Habs’ Gutsy Team Effort Ties Up Series vs. Vegas

For the second straight game, the Montreal Canadiens came screaming out of the gates against the Vegas Golden Knights. They skated, pursued the puck and generated chances as though their lives depended on it. By the end of the opening frame, they owned 85.4% of the expected goals.

And for the second straight game, their opponent took over the remainder of the proceedings. Vegas’ push for a comeback resulted in two goals and a 59.2 xGF% over the next two periods.

Why don’t the Habs play with this fervor and purpose for a full 60 minutes?

It’s simple enough: They can’t. They don’t have the horses to run with the Golden Knights for three entire periods—let alone chase them. Trading blows as the game wears on is a recipe for disaster. As such, it’s imperative that they establish a lead in order to batten down the hatches and wind down the clock. They need to get out ahead. Dominique Ducharme’s club is now 9-1 in the playoffs when scoring first. When its opponent claims first blood, Montreal is 0-3.

The battle for the first goal is the war.

Unlike in Game 1 of this third-round matchup, however, their early charge yielded actual goals this time. Joel Armia’s opener was reminiscent of Golden Knights hockey, as Montreal pressured Vegas into submission, dominated in the trenches and ultimately pounced on a loose puck before Marc-Andre Fleury could recover:

By the time Paul Byron made it 3-0 on a breakaway, Vegas was already in the very position Montreal was hoping to avoid: desperately searching for offense at the expense of your defense. Granted, Fleury’s wild-man tactics didn’t help his team’s cause:

That was the eventual game-winner in a 3-2 white-knuckle Habs win—and it only happened because Montreal forced Vegas’ hand right from the drop of the puck.

From that goal onward, the Canadiens dug their heels in and did their best to slow down a hungry Vegas squad that now had to consider time as an additional foe. It wasn’t a brilliant showing by Montreal, but it got the job done. That has essentially defined this team throughout the playoffs. Across the lineup, the players are prepared to deliver the contributions required to prevail—whether it’s a block, a diving stick check, taking a hit to guarantee a clearance, etc.

There may not be a gutsier group left in the final four. They don’t possess the biggest names, they don’t play the sexiest brand of hockey and they’re only winning by a margin of 0.15 goals per game…but they’re winning all the same.

What else matters?

On Wednesday night, they roared out to a three-goal cushion and then flashed their fortitude and cohesion to survive Vegas’ onslaught. Pundits are quick to point to Carey Price (2.14 GAA, 93.0 SV%) as the engine behind the club’s success, but he didn’t exactly steal Game 2 for Montreal. He made the saves he needed to against an opponent that lacks pure marksmanship.

Though these are all solid stops, they aren’t jaw-dropping by any means:

In fairness, he did come up huge when Martinez snuck in through the backdoor to preserve the Habs’ 2-0 lead:

Beyond that sequence, however, the Golden Knights were limited to half-chances and contested shots. Even when DeBoer’s troops did reach higher-percentage areas, Montreal’s players held strong.
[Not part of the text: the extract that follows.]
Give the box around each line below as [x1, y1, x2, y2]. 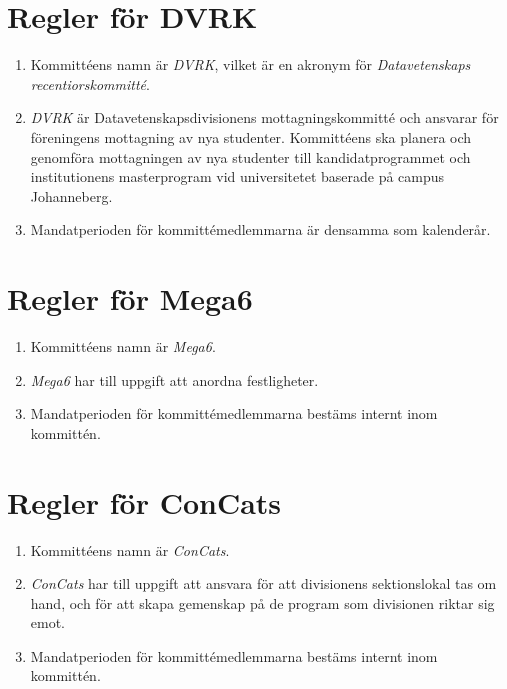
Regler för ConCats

Rather than hoping to carry the play, the Canadiens focused on matching Vegas’ urgency at the point of attack, consistently throwing their bodies in front of pucks and disrupting passing lanes:

No, it wasn’t pretty. Forget style points, though. This is the sort of effort that wins playoff games:

It doesn’t matter how far you bend if you never break. The Canadiens didn’t on Wednesday night, allowing them to escape with a 3-2 road win and a crucial split as the series shifts to Montreal.

From top to bottom, this roster has bought into the club’s philosophy. Young guns, former All-Stars, unheralded glue guys. They’ve all committed to do whatever it takes in service of the team—whatever it takes to get the first goal of the contest, then whatever it takes to make it count in the end.

The next challenge awaits in Game 3: Getting ahead in the series.